機電（MEP）系統結構複雜，且經常與其他建築構件發生衝突，容易產生問題。這些衝突不僅影響施工效率，還可能導致不符合法規規定，進而直接影響建築性能與居住者安全。在目前的實務操作中，針對機械法規條文的解讀與合規檢查仍屬人工作業，需投入大量時間與專業知識。雖然已有研究探索大型語言模型（LLMs）在建築領域的應用，但針對如法規解讀與合規檢查等專業任務進行客製化開發的研究仍屬少數。本研究針對特定領域配置一套專用的大型語言模型，以提升建築法規檢核流程的效率與一致性。研究提出一種新方法，結合生成式人工智慧進行法規條文解釋，以及以 BIM 為基礎的自動化規則執行流程。此方法特別針對暖通空調（HVAC）系統中常見的空間衝突問題進行探討，因其管線複雜且尺寸龐大，最容易違反設計規範。選擇 HVAC 設計作為研究焦點，係因其合規性對於建築安全與運作功能至關重要。透過結合生成式 AI 與 BIM 工作流程，本研究旨在降低法規解讀所需的人工投入，並提供一套實用的方法，於設計階段即進行自動化合規檢查。

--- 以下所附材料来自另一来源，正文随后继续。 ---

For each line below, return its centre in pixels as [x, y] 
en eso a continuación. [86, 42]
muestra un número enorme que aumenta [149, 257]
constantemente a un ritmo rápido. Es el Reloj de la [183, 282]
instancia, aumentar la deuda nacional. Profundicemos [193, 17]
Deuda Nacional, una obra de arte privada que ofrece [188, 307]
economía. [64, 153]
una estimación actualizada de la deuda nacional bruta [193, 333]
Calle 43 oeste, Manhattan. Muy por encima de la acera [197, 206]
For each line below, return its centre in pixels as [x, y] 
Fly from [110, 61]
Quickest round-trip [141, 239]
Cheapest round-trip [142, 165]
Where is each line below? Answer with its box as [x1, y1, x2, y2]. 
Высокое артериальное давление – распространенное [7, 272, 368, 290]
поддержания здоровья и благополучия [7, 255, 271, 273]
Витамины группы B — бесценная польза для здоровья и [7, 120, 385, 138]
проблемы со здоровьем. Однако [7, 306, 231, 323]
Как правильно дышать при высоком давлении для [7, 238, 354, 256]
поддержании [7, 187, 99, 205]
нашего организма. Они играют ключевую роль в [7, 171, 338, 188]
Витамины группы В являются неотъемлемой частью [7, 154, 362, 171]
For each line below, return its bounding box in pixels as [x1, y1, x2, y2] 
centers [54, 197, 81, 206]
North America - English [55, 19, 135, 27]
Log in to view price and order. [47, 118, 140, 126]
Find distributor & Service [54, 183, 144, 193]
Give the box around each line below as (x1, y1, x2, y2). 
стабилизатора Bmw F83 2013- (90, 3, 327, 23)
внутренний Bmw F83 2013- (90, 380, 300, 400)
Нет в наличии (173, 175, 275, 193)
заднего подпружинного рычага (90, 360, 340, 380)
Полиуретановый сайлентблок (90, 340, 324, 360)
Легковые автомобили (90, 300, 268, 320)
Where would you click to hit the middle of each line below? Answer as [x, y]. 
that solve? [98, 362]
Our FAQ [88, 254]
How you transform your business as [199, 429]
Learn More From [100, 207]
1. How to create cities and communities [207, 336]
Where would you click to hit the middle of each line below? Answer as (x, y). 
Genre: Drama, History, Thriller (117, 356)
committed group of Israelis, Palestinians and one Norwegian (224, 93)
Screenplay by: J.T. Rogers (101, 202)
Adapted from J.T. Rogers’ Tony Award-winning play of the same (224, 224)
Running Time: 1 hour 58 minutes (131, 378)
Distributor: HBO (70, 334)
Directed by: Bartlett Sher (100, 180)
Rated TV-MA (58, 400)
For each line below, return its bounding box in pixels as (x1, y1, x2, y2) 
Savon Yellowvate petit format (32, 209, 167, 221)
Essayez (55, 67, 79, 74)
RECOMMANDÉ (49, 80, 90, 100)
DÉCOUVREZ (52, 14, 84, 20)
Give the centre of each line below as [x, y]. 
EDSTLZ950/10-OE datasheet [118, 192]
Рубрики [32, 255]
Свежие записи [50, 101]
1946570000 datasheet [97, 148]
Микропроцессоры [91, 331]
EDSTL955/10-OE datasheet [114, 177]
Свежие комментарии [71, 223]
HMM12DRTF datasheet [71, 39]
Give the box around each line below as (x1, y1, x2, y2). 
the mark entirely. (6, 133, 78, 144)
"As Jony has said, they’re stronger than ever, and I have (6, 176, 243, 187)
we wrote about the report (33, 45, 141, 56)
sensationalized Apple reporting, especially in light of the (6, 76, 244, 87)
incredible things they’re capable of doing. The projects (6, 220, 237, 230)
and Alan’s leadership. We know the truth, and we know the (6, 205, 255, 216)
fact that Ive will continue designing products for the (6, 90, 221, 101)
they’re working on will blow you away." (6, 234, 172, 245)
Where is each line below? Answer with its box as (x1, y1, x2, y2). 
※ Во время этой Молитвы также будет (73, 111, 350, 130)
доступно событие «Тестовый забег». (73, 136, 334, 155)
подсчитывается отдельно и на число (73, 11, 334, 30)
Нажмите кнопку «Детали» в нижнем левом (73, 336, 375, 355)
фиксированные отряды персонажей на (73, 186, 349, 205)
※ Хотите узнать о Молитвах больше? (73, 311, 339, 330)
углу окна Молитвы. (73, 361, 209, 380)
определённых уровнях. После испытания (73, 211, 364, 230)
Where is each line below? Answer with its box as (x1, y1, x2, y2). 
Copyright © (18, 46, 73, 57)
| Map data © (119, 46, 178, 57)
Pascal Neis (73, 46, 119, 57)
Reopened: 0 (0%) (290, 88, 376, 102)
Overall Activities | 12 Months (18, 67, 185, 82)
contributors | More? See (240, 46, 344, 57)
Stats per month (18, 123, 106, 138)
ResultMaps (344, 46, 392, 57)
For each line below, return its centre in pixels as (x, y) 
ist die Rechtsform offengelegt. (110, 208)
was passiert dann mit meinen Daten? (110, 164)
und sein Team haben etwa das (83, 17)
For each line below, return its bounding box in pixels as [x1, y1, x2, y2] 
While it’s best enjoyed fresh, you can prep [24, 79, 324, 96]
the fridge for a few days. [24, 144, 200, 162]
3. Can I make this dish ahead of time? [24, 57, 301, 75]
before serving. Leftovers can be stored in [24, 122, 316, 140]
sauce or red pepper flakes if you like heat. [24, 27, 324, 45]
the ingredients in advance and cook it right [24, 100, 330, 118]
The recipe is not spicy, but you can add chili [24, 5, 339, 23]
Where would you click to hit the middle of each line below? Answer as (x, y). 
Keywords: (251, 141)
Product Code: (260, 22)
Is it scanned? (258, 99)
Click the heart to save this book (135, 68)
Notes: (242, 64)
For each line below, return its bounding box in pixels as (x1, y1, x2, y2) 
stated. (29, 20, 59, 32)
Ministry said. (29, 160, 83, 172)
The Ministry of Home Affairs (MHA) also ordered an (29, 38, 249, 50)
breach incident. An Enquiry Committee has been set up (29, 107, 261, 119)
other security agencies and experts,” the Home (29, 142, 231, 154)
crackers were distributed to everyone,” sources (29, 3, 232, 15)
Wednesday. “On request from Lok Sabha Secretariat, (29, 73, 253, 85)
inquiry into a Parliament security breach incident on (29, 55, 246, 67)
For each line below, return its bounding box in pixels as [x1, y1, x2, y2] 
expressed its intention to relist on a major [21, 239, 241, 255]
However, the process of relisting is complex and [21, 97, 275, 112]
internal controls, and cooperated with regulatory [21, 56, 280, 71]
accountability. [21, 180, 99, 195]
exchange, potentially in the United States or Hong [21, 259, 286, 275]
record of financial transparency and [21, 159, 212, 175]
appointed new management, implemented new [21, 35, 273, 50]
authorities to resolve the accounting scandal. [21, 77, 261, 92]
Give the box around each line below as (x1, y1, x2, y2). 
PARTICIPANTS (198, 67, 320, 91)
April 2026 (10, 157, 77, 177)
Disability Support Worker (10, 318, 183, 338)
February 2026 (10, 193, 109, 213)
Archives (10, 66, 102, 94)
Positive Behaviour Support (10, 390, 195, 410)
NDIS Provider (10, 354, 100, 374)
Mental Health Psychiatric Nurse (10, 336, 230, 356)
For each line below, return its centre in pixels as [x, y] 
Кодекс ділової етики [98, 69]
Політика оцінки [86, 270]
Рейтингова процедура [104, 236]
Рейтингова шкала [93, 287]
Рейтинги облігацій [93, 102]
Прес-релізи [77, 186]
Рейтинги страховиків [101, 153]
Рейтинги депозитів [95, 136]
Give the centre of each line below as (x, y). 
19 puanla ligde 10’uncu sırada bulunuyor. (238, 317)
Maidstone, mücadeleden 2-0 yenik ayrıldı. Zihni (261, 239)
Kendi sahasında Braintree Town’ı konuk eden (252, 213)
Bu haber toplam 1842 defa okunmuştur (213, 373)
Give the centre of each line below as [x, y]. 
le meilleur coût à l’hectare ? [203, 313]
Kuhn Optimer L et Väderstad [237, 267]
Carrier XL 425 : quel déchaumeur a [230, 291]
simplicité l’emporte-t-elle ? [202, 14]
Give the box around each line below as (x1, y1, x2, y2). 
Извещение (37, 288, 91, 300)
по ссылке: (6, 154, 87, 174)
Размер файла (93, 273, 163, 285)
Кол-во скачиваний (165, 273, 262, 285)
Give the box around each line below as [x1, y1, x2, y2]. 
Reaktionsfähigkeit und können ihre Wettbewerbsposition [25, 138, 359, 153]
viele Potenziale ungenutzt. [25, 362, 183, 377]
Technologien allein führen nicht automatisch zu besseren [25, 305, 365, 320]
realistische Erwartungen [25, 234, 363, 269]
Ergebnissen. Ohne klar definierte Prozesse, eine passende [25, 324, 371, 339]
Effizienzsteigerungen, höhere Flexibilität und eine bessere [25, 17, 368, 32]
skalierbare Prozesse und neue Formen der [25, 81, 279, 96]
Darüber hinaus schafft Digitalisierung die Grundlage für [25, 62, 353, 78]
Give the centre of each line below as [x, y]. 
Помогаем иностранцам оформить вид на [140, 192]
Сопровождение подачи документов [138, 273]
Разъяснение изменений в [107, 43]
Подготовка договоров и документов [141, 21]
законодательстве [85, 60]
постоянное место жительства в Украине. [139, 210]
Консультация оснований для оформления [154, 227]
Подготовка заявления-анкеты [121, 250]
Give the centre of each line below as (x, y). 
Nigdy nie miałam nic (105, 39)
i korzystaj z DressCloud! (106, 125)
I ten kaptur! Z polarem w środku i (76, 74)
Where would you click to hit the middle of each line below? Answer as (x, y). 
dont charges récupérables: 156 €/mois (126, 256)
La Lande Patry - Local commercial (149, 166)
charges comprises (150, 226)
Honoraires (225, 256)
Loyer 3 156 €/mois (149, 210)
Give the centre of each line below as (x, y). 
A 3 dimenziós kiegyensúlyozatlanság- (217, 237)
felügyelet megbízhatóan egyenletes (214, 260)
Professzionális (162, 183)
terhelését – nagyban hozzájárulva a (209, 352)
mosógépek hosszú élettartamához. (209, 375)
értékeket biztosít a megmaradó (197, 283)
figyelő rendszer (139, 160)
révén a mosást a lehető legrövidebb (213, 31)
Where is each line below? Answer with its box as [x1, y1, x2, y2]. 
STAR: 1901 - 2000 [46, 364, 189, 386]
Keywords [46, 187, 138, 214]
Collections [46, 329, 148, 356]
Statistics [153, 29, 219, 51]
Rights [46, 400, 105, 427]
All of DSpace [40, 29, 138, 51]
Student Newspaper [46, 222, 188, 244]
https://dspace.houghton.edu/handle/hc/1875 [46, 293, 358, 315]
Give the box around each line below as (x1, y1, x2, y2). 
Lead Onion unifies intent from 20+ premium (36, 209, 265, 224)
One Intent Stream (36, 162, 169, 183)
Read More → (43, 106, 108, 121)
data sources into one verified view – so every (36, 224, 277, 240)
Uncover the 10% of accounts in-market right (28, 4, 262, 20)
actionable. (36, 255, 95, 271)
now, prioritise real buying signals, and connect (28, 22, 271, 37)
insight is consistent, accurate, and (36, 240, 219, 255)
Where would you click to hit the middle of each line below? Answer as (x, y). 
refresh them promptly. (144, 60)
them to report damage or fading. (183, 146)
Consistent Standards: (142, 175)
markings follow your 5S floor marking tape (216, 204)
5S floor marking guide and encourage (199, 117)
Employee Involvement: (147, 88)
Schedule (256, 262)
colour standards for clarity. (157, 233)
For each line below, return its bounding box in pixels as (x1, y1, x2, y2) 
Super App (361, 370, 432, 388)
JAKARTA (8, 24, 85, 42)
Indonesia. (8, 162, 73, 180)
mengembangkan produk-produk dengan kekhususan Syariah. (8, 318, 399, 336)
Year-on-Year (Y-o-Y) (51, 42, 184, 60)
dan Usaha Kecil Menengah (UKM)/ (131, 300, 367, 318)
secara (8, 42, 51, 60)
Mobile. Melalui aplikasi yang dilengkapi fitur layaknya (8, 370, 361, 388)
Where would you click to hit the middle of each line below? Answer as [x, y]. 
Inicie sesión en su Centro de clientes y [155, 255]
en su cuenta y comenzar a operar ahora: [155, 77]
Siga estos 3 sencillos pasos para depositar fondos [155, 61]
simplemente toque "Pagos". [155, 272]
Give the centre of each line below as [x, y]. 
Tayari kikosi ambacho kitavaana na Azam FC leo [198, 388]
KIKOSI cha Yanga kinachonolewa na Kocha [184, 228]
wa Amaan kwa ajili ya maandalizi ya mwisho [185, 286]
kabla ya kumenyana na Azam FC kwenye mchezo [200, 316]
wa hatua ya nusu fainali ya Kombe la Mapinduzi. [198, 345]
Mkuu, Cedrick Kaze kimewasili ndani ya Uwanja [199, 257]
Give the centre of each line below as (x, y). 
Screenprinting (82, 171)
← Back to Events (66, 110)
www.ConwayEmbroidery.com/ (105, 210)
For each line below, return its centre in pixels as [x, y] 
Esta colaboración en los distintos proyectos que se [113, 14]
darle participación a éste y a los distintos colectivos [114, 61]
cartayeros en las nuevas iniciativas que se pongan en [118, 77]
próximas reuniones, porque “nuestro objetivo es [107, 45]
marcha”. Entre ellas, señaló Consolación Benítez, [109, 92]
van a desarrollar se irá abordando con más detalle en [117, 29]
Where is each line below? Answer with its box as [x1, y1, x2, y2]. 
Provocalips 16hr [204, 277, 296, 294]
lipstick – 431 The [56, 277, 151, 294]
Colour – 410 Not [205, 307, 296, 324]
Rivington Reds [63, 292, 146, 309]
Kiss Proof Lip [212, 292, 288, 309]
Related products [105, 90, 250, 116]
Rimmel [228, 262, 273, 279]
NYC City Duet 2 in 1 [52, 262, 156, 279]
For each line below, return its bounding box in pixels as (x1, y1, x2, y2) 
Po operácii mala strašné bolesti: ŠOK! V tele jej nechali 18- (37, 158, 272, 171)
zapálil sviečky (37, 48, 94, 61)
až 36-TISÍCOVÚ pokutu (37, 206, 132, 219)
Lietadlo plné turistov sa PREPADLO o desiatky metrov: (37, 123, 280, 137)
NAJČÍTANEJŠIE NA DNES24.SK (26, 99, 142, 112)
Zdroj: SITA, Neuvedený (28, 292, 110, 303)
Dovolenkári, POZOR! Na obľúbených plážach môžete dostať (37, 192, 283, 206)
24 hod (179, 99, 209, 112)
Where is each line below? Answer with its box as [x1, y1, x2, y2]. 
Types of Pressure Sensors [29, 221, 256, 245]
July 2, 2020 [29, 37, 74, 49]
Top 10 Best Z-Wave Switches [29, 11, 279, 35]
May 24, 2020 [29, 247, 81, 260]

Mechanical, Electrical, and Plumbing (MEP) systems are complex and prone to issues since they often face clashes with other building elements. These clashes not only affect construction efficiency but can also lead to non-compliance with building codes, which directly impacts building performance and occupant safety. In current practice, interpreting mechanical code clauses and performing compliance checks remain manual tasks, requiring significant time and expert effort. While the use of Large Language Models (LLMs) has been explored in various construction-related studies, few have focused on developing tailored or customized LLMs for domain-specific tasks such as regulation interpretation and compliance checking. In this research, a domain-specific LLM was configured to improve the efficiency and consistency of the building code compliance checking process. The study proposes a new approach that integrates generative AI for interpreting building clauses with BIM-based automation for rule execution. The study explores how generative AI can assist in interpreting building code clauses, particularly those related to HVAC systems, which are often involved in spatial conflicts due to their complex routing and size. HVAC design is chosen as the focus because code compliance in these systems is critical to ensuring safe and functional building operation. By combining generative AI with BIM workflows, this research aims to reduce the manual effort in regulatory interpretation and offer a practical method for automating compliance checks during the design phase.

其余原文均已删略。